Problem description
Below are entries. Reproduce exactly the lines between the line holding "The thing is" and the line holding "Results? (24, 204)", inclusive, and only those.

Information supplied
┌────────

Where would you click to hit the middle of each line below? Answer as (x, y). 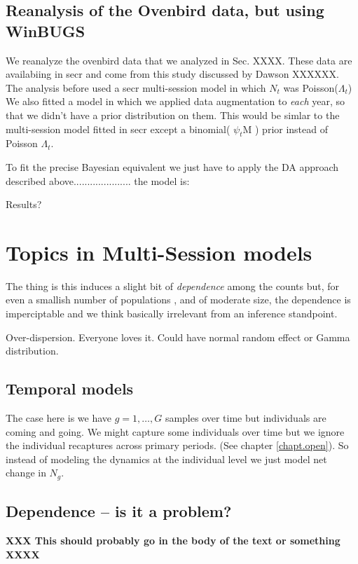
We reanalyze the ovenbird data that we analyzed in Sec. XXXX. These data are (179, 60)
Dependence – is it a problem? (119, 511)
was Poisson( (311, 87)
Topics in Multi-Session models (159, 252)
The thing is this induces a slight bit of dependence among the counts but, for (172, 286)
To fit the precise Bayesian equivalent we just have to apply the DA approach (172, 166)
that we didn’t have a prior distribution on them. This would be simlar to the (173, 115)
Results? (24, 204)
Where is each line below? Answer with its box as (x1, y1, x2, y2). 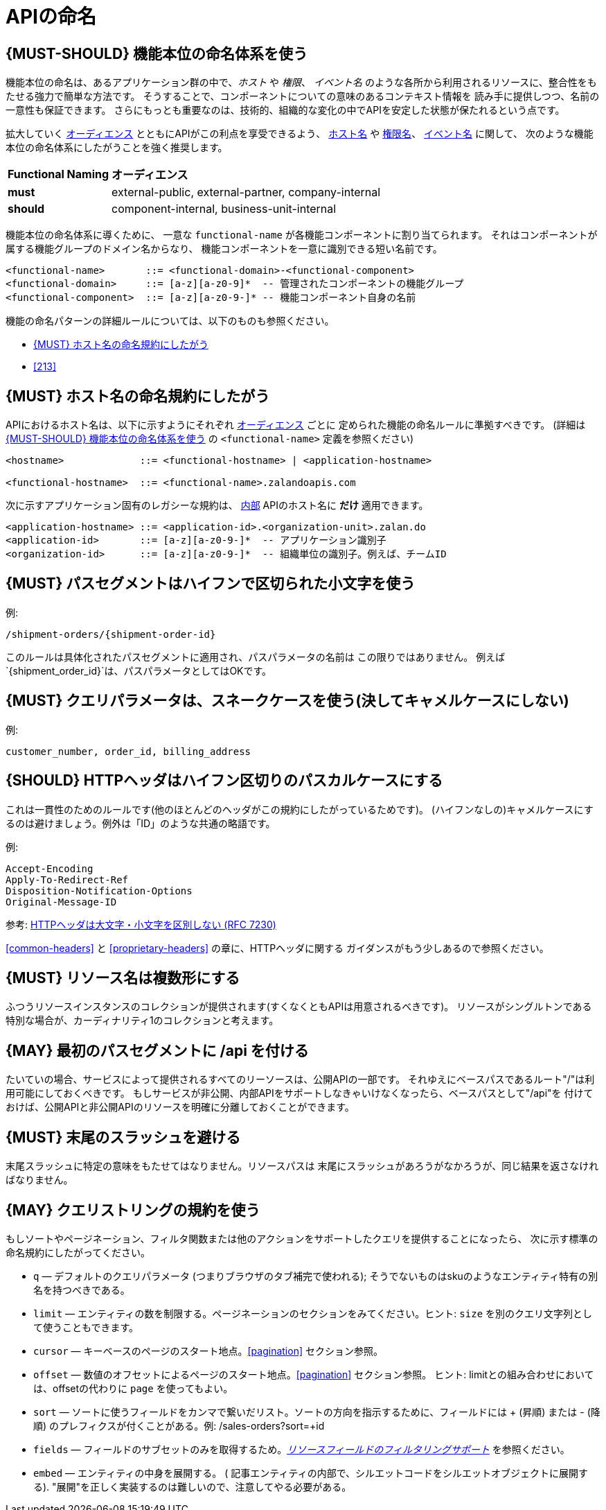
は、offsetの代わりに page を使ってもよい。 (33, 1382, 233, 1394)
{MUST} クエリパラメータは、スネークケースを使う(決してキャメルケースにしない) (6, 692, 569, 710)
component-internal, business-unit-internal (112, 202, 337, 216)
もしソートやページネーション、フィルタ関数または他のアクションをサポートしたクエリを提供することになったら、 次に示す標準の (6, 1232, 598, 1244)
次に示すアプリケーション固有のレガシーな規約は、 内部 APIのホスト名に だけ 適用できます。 (6, 499, 429, 512)
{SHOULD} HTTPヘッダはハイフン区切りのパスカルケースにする (6, 772, 443, 790)
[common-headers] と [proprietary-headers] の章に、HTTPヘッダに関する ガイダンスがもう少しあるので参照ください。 (6, 941, 549, 954)
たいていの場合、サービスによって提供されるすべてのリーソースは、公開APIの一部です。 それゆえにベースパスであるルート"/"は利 (6, 1073, 595, 1086)
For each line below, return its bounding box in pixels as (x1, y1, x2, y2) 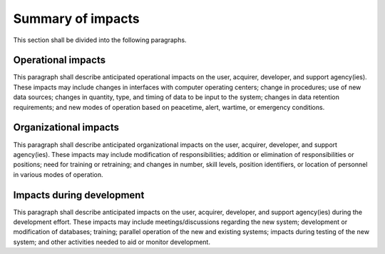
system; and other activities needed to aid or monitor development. (13, 238, 210, 246)
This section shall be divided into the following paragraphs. (13, 36, 187, 44)
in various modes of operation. (13, 170, 103, 178)
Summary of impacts (13, 11, 140, 26)
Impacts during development (13, 189, 145, 201)
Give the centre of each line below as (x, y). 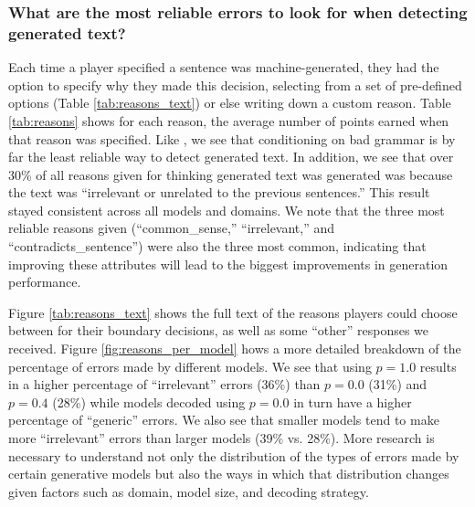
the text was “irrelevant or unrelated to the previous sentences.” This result (219, 192)
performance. (45, 282)
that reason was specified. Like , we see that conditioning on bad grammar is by (232, 138)
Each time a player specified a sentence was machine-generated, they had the (224, 67)
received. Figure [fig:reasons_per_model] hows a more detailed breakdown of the (235, 349)
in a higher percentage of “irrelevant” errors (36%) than (164, 384)
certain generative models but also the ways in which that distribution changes (229, 474)
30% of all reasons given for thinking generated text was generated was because (231, 174)
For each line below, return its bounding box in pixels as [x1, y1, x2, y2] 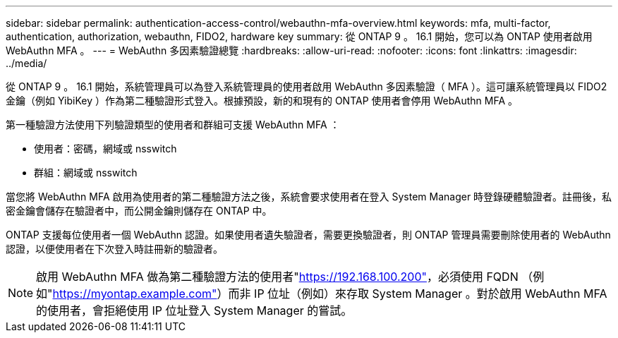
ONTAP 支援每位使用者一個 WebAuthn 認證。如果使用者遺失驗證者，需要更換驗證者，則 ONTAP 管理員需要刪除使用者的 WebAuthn [6, 229, 611, 241]
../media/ [6, 57, 47, 69]
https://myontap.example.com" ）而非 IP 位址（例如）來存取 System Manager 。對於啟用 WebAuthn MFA [52, 286, 607, 301]
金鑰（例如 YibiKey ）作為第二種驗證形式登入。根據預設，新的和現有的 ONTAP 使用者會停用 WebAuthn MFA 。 [6, 95, 519, 107]
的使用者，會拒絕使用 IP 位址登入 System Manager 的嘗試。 [36, 303, 353, 318]
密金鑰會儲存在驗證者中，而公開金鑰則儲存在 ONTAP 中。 [6, 205, 272, 217]
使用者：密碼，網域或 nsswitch [34, 143, 177, 155]
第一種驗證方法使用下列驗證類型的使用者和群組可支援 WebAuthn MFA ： [6, 119, 340, 131]
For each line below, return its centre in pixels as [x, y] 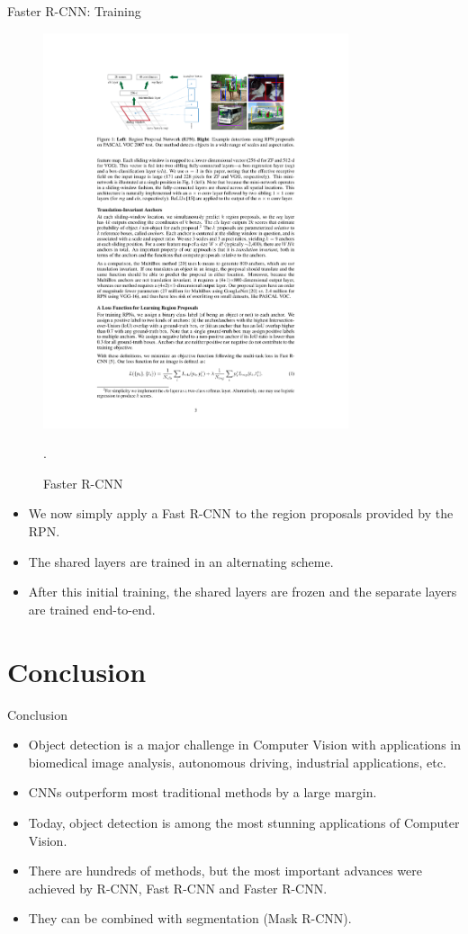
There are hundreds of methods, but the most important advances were [225, 871]
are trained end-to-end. [92, 609]
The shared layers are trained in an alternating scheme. [181, 561]
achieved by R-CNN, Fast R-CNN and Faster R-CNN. [178, 888]
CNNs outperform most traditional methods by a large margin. [202, 792]
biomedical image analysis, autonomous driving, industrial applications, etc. [237, 762]
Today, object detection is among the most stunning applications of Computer [244, 822]
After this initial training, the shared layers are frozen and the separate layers [243, 592]
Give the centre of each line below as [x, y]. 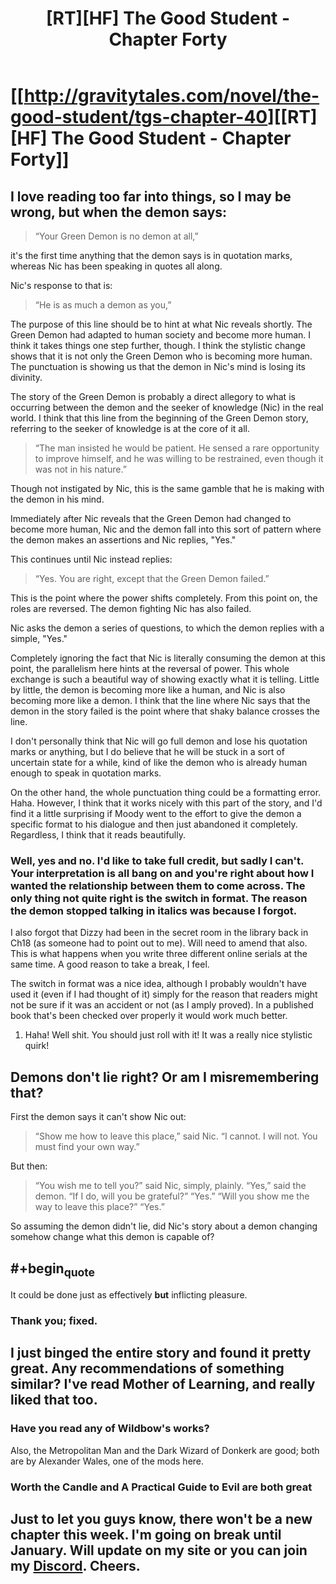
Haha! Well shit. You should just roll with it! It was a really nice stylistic [168, 1035]
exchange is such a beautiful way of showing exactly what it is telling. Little [165, 679]
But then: [29, 1166]
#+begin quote [52, 1269]
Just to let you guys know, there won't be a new [161, 1519]
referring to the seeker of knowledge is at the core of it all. [130, 428]
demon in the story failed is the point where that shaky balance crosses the [165, 711]
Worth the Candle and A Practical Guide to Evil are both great [161, 1487]
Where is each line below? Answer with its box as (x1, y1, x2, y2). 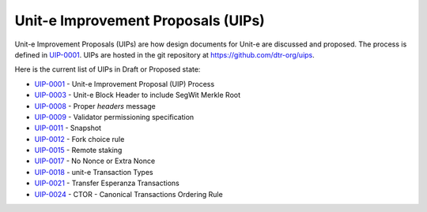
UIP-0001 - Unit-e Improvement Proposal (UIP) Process (34, 79, 215, 88)
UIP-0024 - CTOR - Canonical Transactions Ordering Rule (34, 189, 223, 199)
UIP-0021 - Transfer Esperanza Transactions (34, 178, 179, 188)
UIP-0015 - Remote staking (34, 146, 123, 155)
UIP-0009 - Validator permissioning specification (34, 112, 195, 121)
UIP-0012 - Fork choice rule (34, 134, 125, 143)
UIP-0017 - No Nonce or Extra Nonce (34, 156, 156, 166)
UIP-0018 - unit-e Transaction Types (34, 167, 153, 177)
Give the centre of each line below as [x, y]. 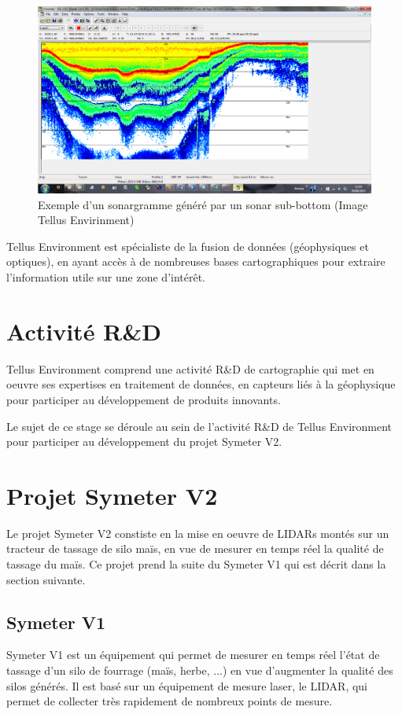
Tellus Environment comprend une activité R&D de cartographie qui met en [190, 368]
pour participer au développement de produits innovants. [144, 399]
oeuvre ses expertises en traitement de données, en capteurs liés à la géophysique [201, 384]
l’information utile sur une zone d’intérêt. [106, 277]
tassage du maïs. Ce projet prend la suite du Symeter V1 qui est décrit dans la [196, 564]
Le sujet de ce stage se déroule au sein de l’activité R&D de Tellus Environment [199, 426]
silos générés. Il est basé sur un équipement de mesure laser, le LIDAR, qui [187, 685]
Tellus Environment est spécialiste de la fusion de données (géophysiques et [188, 246]
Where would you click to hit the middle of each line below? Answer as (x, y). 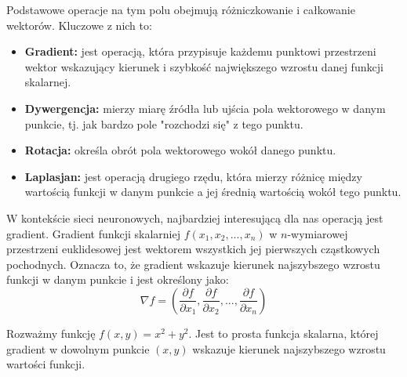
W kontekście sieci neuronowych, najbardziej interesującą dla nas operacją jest (195, 217)
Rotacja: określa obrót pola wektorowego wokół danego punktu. (180, 150)
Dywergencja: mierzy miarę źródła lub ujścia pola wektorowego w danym (205, 108)
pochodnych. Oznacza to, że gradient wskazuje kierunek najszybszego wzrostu (193, 264)
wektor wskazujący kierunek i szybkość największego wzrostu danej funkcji (204, 66)
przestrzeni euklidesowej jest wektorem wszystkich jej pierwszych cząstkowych (193, 249)
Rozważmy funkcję (51, 333)
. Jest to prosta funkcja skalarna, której (283, 333)
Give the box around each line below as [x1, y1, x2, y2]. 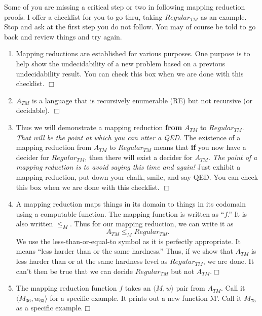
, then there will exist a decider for [85, 151, 193, 162]
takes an [125, 283, 151, 293]
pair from [176, 283, 205, 293]
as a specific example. [16, 302, 83, 313]
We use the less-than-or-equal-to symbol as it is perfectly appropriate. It [16, 235, 241, 246]
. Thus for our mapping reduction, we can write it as [69, 218, 234, 229]
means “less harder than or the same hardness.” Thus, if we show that [16, 246, 233, 256]
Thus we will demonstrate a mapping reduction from [16, 122, 182, 132]
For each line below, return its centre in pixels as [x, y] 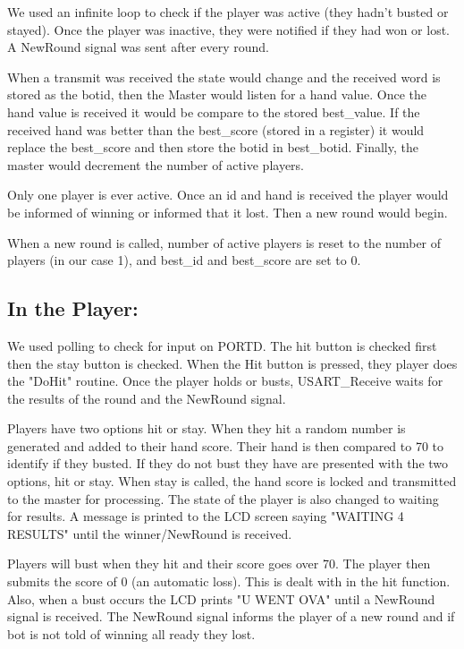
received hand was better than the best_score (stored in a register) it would [216, 129]
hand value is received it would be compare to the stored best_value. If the [214, 111]
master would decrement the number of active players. [156, 164]
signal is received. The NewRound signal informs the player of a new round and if [231, 616]
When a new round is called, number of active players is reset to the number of [224, 242]
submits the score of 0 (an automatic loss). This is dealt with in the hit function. [229, 581]
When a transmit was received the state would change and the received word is [224, 77]
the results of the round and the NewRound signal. [147, 398]
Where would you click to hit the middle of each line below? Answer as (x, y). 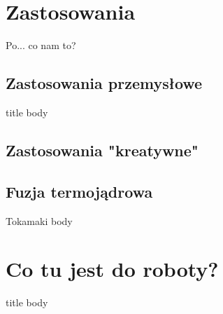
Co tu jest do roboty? (112, 269)
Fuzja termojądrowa (79, 191)
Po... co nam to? (41, 45)
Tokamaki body (39, 220)
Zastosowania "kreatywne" (102, 150)
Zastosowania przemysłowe (104, 83)
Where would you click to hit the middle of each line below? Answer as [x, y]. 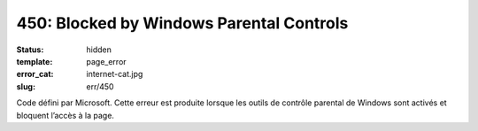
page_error [107, 61]
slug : [26, 86]
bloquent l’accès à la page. [66, 115]
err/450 [100, 86]
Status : [30, 50]
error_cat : [35, 74]
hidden [99, 50]
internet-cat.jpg [115, 74]
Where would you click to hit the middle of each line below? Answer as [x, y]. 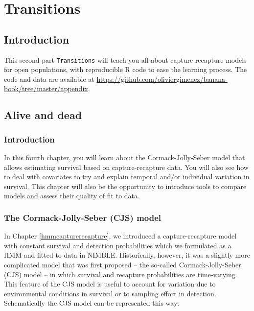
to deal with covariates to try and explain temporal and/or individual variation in [127, 177]
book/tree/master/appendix [46, 88]
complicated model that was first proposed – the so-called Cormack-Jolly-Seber [123, 264]
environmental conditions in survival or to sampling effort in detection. [110, 293]
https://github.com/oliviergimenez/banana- [162, 79]
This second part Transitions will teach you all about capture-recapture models [125, 60]
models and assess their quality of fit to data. [72, 196]
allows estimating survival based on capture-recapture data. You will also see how [126, 167]
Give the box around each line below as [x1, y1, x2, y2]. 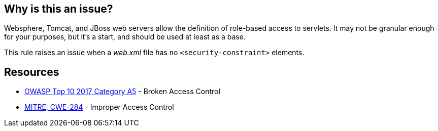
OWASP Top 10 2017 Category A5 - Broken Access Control [24, 87, 220, 96]
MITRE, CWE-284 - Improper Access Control [24, 103, 174, 112]
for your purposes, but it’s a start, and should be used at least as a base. [4, 32, 246, 41]
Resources [4, 65, 59, 78]
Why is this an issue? [4, 3, 113, 15]
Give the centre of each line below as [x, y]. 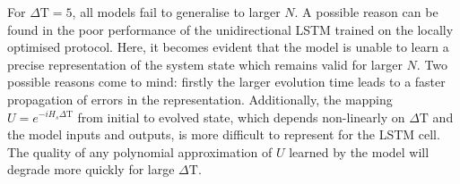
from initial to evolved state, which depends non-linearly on [241, 117]
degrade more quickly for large [91, 169]
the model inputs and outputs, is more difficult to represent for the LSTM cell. [224, 134]
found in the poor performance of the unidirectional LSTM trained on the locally [230, 29]
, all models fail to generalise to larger [176, 12]
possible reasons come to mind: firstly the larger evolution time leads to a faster [226, 82]
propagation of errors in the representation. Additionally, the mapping [200, 99]
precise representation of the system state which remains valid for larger [205, 64]
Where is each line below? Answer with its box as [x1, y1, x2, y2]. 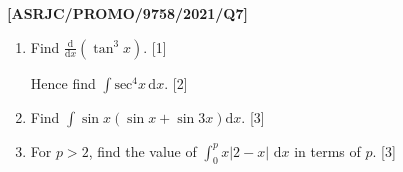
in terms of [294, 140, 361, 161]
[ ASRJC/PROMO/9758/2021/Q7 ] [7, 3, 248, 23]
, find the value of [88, 140, 197, 161]
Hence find [30, 72, 96, 93]
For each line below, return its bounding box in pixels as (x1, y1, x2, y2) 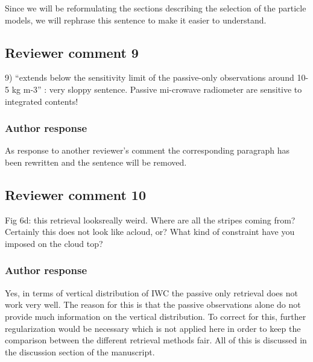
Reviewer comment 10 (5, 185, 146, 204)
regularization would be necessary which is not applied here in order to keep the (5, 322, 301, 334)
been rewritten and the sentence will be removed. (5, 155, 187, 168)
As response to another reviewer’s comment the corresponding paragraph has (5, 144, 290, 157)
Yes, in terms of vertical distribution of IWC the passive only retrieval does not (5, 286, 298, 299)
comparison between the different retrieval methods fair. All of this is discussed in (5, 334, 307, 346)
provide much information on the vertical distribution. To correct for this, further (5, 310, 306, 322)
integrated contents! (5, 95, 78, 107)
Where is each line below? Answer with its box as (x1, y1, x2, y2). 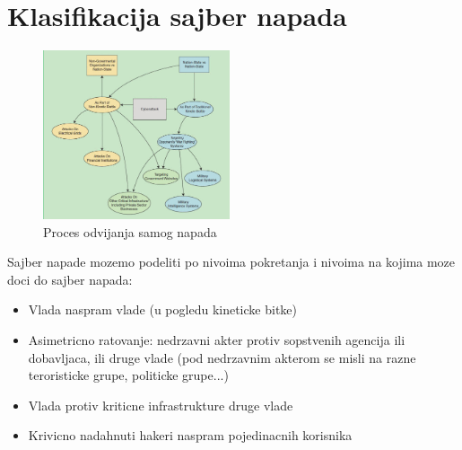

└────────

Response
The thing is this induces a slight bit of dependence among the counts but, for (172, 286)
To fit the precise Bayesian equivalent we just have to apply the DA approach (172, 166)
that we didn’t have a prior distribution on them. This would be simlar to the (173, 115)
Results? (24, 204)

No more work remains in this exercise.